**EXERCISE PROMPT**
Reproduce verbatim the final portion of the material below, from the line containing "básico a intermediário, também" through its last line, and nothing else.

**DATA EXTRACTS**

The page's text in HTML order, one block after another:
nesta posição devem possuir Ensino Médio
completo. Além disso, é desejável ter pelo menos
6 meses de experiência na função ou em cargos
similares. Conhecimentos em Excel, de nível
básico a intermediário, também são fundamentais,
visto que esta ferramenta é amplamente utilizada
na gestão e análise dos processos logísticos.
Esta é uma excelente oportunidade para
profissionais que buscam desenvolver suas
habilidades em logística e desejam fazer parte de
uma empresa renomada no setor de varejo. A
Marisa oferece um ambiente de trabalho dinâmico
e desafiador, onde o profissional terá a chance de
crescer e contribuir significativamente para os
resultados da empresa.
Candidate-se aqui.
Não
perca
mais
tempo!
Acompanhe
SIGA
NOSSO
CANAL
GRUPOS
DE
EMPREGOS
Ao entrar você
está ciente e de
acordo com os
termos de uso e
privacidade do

**ANSWER BOX**
básico a intermediário, também são fundamentais,
visto que esta ferramenta é amplamente utilizada
na gestão e análise dos processos logísticos.
Esta é uma excelente oportunidade para
profissionais que buscam desenvolver suas
habilidades em logística e desejam fazer parte de
uma empresa renomada no setor de varejo. A
Marisa oferece um ambiente de trabalho dinâmico
e desafiador, onde o profissional terá a chance de
crescer e contribuir significativamente para os
resultados da empresa.
Candidate-se aqui.
Não
perca
mais
tempo!
Acompanhe
SIGA
NOSSO
CANAL
GRUPOS
DE
EMPREGOS
Ao entrar você
está ciente e de
acordo com os
termos de uso e
privacidade do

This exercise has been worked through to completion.